IIUC, this mutex_lock/unlock() is just used for waiting for the ipvs-e
thread schedule back if it had been scheduled out in cond_resched_rcu() ?
But not to protect data ?

If so, I am wondering if we can remove the mutex_trylock/unlock() in
ip_vs_est_cond_resched_rcu, and use some wait/wakeup mechanism to do
this ? Because when I run perf on 'ipvs-e' kthreads, I saw lots of CPU
cycles are on the mutex_trylock.

Thanks


>+      }
>+#endif
>+}
> 
> /* Various IPVS packet transmitters (from ip_vs_xmit.c) */
> int ip_vs_null_xmit(struct sk_buff *skb, struct ip_vs_conn *cp,
>diff --git a/net/netfilter/ipvs/ip_vs_ctl.c b/net/netfilter/ipvs/ip_vs_ctl.c
>index 44c79fd1779c..e9f61eba3b8e 100644
>--- a/net/netfilter/ipvs/ip_vs_ctl.c
>+++ b/net/netfilter/ipvs/ip_vs_ctl.c
>@@ -239,8 +239,49 @@ static void defense_work_handler(struct work_struct *work)
>       queue_delayed_work(system_long_wq, &ipvs->defense_work,
>                          DEFENSE_TIMER_PERIOD);
> }
>+
> #endif
> 
>+static void est_reload_work_handler(struct work_struct *work)
>+{
>+      struct netns_ipvs *ipvs =
>+              container_of(work, struct netns_ipvs, est_reload_work.work);
>+      int genid = atomic_read(&ipvs->est_genid);
>+      int genid_done = atomic_read(&ipvs->est_genid_done);
>+      unsigned long delay = HZ / 10;  /* repeat startups after failure */
>+      bool repeat = false;
>+      int id;
>+
>+      mutex_lock(&ipvs->est_mutex);
>+      for (id = 0; id < ipvs->est_kt_count; id++) {
>+              struct ip_vs_est_kt_data *kd = ipvs->est_kt_arr[id];
>+
>+              /* netns clean up started, abort delayed work */
>+              if (!ipvs->enable)
>+                      goto unlock;
>+              if (!kd)
>+                      continue;
>+              /* New config ? Stop kthread tasks */
>+              if (genid != genid_done)
>+                      ip_vs_est_kthread_stop(kd);
>+              if (!kd->task && ip_vs_est_kthread_start(ipvs, kd) < 0)

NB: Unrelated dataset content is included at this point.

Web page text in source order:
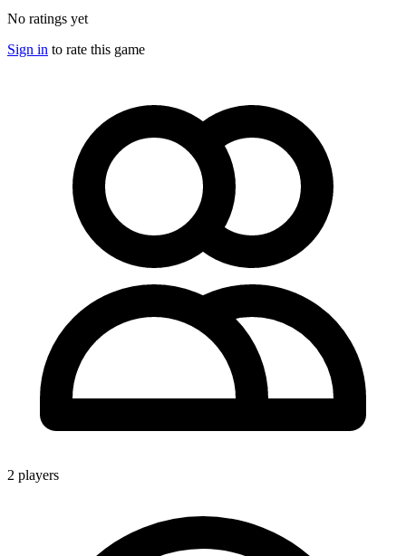
No ratings yet
Sign in to rate this game
2 players

>+                      repeat = true;
>+      }
>+
>+      atomic_set(&ipvs->est_genid_done, genid);
>+
>+unlock:
>+      mutex_unlock(&ipvs->est_mutex);
>+
>+      if (!ipvs->enable)
>+              return;
>+      if (genid != atomic_read(&ipvs->est_genid))

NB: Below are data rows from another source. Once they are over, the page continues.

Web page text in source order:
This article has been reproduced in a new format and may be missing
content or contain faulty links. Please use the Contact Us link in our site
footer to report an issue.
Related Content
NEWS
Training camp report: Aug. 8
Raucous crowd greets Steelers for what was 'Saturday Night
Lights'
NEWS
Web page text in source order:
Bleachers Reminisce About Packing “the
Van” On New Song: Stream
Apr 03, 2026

>+              delay = 1;
>+      else if (!repeat)
>+              return;
>+      queue_delayed_work(system_long_wq, &ipvs->est_reload_work, delay);
>+}
>+
> int
> ip_vs_use_count_inc(void)
> {
>@@ -1421,8 +1462,15 @@ ip_vs_add_service(struct netns_ipvs *ipvs, struct 
>ip_vs_service_user_kern *u,
>       ip_vs_svc_hash(svc);
> 
>       *svc_p = svc;
>-      /* Now there is a service - full throttle */
>-      ipvs->enable = 1;
>+
>+      if (!ipvs->enable) {
>+              /* Now there is a service - full throttle */
>+              ipvs->enable = 1;
>+
>+              /* Start estimation for first time */
>+              ip_vs_est_reload_start(ipvs, true);
>+      }
>+
>       return 0;
> 
> 
>@@ -4178,6 +4226,8 @@ int __net_init ip_vs_control_net_init(struct netns_ipvs 
>*ipvs)
>       atomic_set(&ipvs->nullsvc_counter, 0);
>       atomic_set(&ipvs->conn_out_counter, 0);
> 
>+      INIT_DELAYED_WORK(&ipvs->est_reload_work, est_reload_work_handler);
>+
>       /* procfs stats */
>       ipvs->tot_stats = kzalloc(sizeof(*ipvs->tot_stats), GFP_KERNEL);
>       if (!ipvs->tot_stats)
>@@ -4235,6 +4285,7 @@ void __net_exit ip_vs_control_net_cleanup(struct 
>netns_ipvs *ipvs)
> {
>       ip_vs_trash_cleanup(ipvs);
>       ip_vs_control_net_cleanup_sysctl(ipvs);
>+      cancel_delayed_work_sync(&ipvs->est_reload_work);
> #ifdef CONFIG_PROC_FS
>       remove_proc_entry("ip_vs_stats_percpu", ipvs->net->proc_net);
>       remove_proc_entry("ip_vs_stats", ipvs->net->proc_net);
>diff --git a/net/netfilter/ipvs/ip_vs_est.c b/net/netfilter/ipvs/ip_vs_est.c
>index 9a1a7af6a186..b2dd6f1c284a 100644
>--- a/net/netfilter/ipvs/ip_vs_est.c
>+++ b/net/netfilter/ipvs/ip_vs_est.c
>@@ -30,9 +30,6 @@
>   long interval, it is easy to implement a user level daemon which
>   periodically reads those statistical counters and measure rate.
> 
>-  Currently, the measurement is activated by slow timer handler. Hope
>-  this measurement will not introduce too much load.
>-
>   We measure rate during the last 8 seconds every 2 seconds:
> 
>     avgrate = avgrate*(1-W) + rate*W
>@@ -47,68 +44,75 @@
>     to 32-bit values for conns, packets, bps, cps and pps.
> 
>   * A lot of code is taken from net/core/gen_estimator.c
>- */
>-
> 
>-/*
>- * Make a summary from each cpu
>+  KEY POINTS:
>+  - cpustats counters are updated per-cpu in SoftIRQ context with BH disabled
>+  - kthreads read the cpustats to update the estimators (svcs, dests, total)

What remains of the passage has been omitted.